注意，在论文《Attention is all you need》中，$score = qk^T$的前提是$q_1 = x_1W_Q$,
而在论文《A Mathematical Framework for Transformer Circuits》中，$w_{QK}=W_Q^TW_K$是因为$k_i=W_Kx_i$
两篇论文的k,q,v矩阵互为转置关系，代码以后者为基准。
W_Q矩阵的行数为128（中间向量维度），列数为4096（hidden_size）

In [14]:
device = torch.device('cuda' if torch.cuda.is_available() else 'cpu')
device_cpu = torch.device('cpu')

In [12]:
device

device(type='cuda')

qk矩阵的特征值计算

In [16]:
import torch
import numpy as np
from concurrent.futures import ThreadPoolExecutor
# 导入clear_output
# from IPython.display import clear_output
# 定义处理函数
def process_attention_head(args):
    layer_idx, head_idx, q_matrixes, k_matrixes, attention_heads_list = args
    # 提取对应层和头的q和k矩阵
    q_matrix = q_matrixes[layer_idx, head_idx, :, :].reshape(128, 4096).to(device)
    k_matrix = k_matrixes[layer_idx, head_idx, :, :].reshape(128, 4096).to(device)

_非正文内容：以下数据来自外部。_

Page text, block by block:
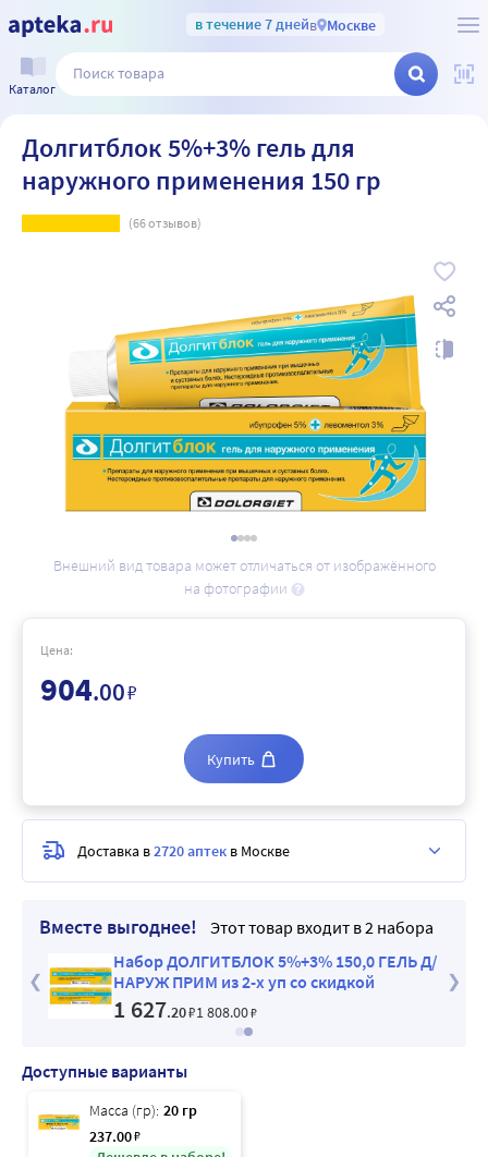
в течение 7 днейв Москве
Каталог
Долгитблок 5%+3% гель для
наружного применения 150 гр
(66отзывов)
Внешний вид товара может отличаться от изображённого
на фотографии
Вместе выгоднее!
Этот товар входит в 2 набора
Набор ДОЛГИТБЛОК 5%+3% 150,0 ГЕЛЬ Д/
НАРУЖ ПРИМ из 2-х уп со скидкой
1 627.20₽1 808.00₽
Доступные варианты
Масса (гр): 20 гр
237.00₽
Цена:
904.00₽
Купить
Доставка в2720 аптек в Москве
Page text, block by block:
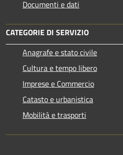
Documenti e dati
CATEGORIE DI SERVIZIO
Anagrafe e stato civile
Cultura e tempo libero
Imprese e Commercio
Catasto e urbanistica
Mobilità e trasporti
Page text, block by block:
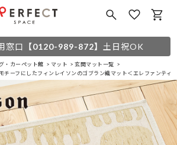
窓口 【0120-989-872】 土日祝OK
・カーペット館 マット
玄関マット一覧
チーフにしたフィンレイソンのゴブラン織マット＜エレファンティ
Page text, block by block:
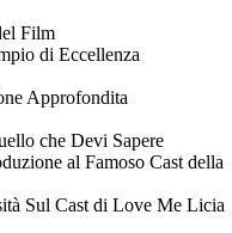
Film
di Eccellenza
Approfondita
che Devi Sapere
al Famoso Cast della
Sul Cast di Love Me Licia
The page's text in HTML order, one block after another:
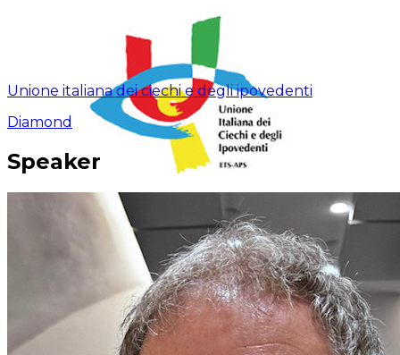
Unione italiana dei ciechi e degli ipovedenti
Diamond
Speaker
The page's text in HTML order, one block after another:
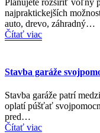
Plánujete rozšíriť voľný
najpraktickejších
auto, drevo, záhradný…
Čítať viac
Stavba garáže
Stavba garáže patrí
oplatí púšťať
pred…
Čítať viac
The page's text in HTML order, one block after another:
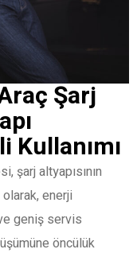
Şarj
Kullanımı
şarj altyapısının
enerji
geniş servis
öncülük
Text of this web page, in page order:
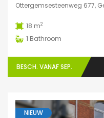
Ottergemsesteenweg 677,
18 m2
1 Bathroom
BESCH. VANAF SEP.
NIEUW
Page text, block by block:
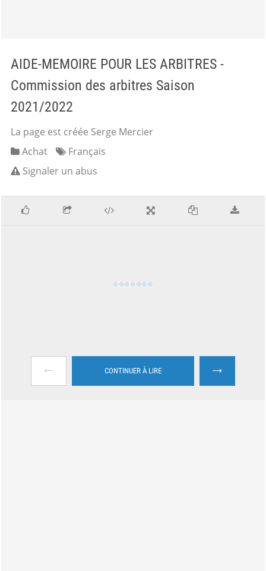
AIDE-MEMOIRE POUR LES ARBITRES -
Commission des arbitres Saison
2021/2022
La page est créée Serge Mercier
Achat
Français
Signaler un abus
← CONTINUER À LIRE →
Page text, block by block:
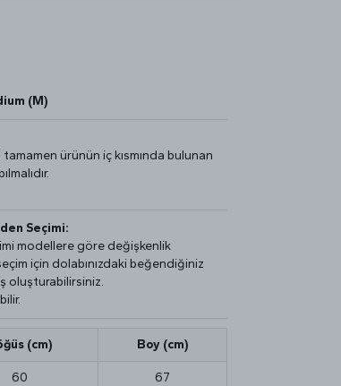
(M)
ürünün iç kısmında bulunan
Seçimi:
modellere göre değişkenlik
için dolabınızdaki beğendiğiniz
oluşturabilirsiniz.
(cm) Boy (cm)
60 67
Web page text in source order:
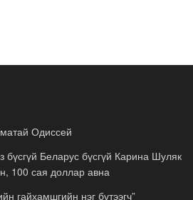
Одиссей
Беларус бүсгүй Карина Шуляк
100 сая доллар авна
гайхамшгийн нэг бүтээгч”
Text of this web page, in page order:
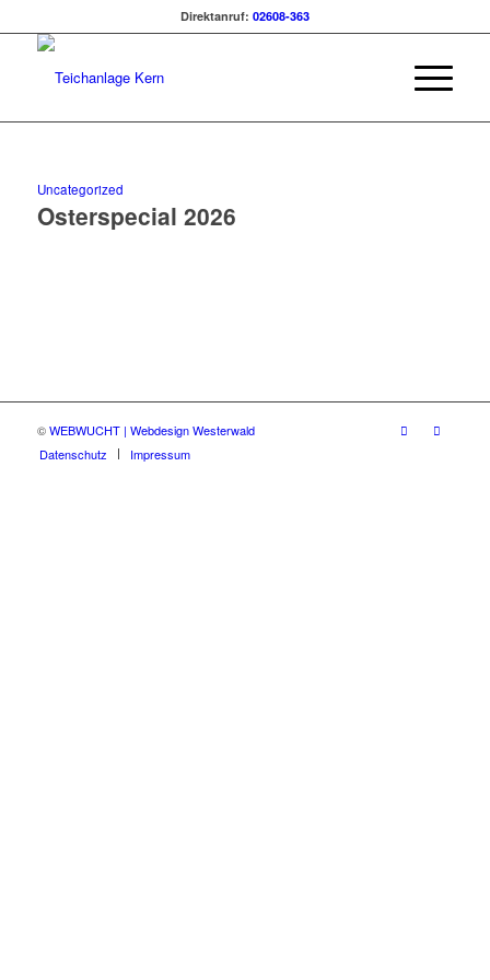
Direktanruf: 02608-363
Uncategorized
Osterspecial 2026
©WEBWUCHT | Webdesign Westerwald
Datenschutz
Impressum
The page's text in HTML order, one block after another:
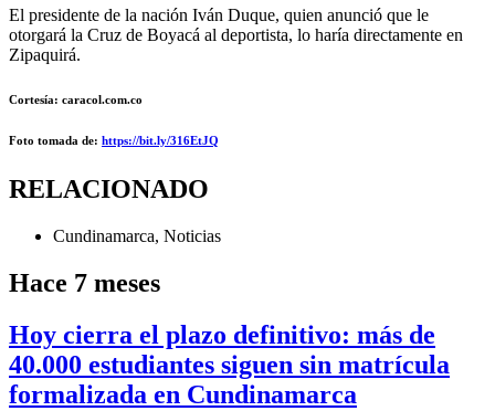
El presidente de la nación Iván Duque, quien anunció que le
otorgará la Cruz de Boyacá al deportista, lo haría directamente en
Zipaquirá.
Cortesía: caracol.com.co
Foto tomada de: https://bit.ly/316EtJQ
RELACIONADO
Cundinamarca, Noticias
Hace 7 meses
Hoy cierra el plazo definitivo: más de
40.000 estudiantes siguen sin matrícula
formalizada en Cundinamarca
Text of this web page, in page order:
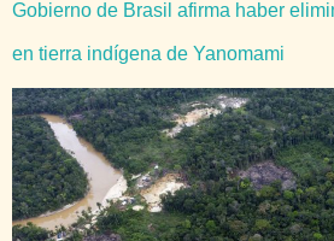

    # 计算q^Tk，注意这里的q和k都是已经reshape过的，所以需要转置k来进行矩阵乘法
    q_k_product = torch.matmul(q_matrix.t(), k_matrix)

    # 计算特征值和特征向量
    eigenvalues, eigenvectors = torch.linalg.eig(q_k_product)
    print(f'layer{layer_idx} head {head_idx} processed')
    attention_heads_list[head_idx] = {
        'eigenvalues': eigenvalues.to('cpu').detach().numpy(),
        'eigenvectors': eigenvectors.permute(1,0).to('cpu').detach().numpy()
    }
    return 

def run_qk(layer_idx,attention_heads_list_one_layer):
    count = 0
    # 创建 ThreadPoolExecutor，并指定线程数
    with ThreadPoolExecutor(max_workers=4) as executor:
        # 提交任务到线程池
        futures = []
        for head_idx in range(32):
            args = (layer_idx, head_idx, q_matrixes, k_matrixes, attention_heads_list_one_layer)
            future = executor.submit(process_attention_head, args)
            futures.append(future)
        
        # 等待所有任务完成
        for future in futures:
            future.result()
            count += 1
            # clear_output(wait=True)
            print(f"Processed {count} /1024 tasks")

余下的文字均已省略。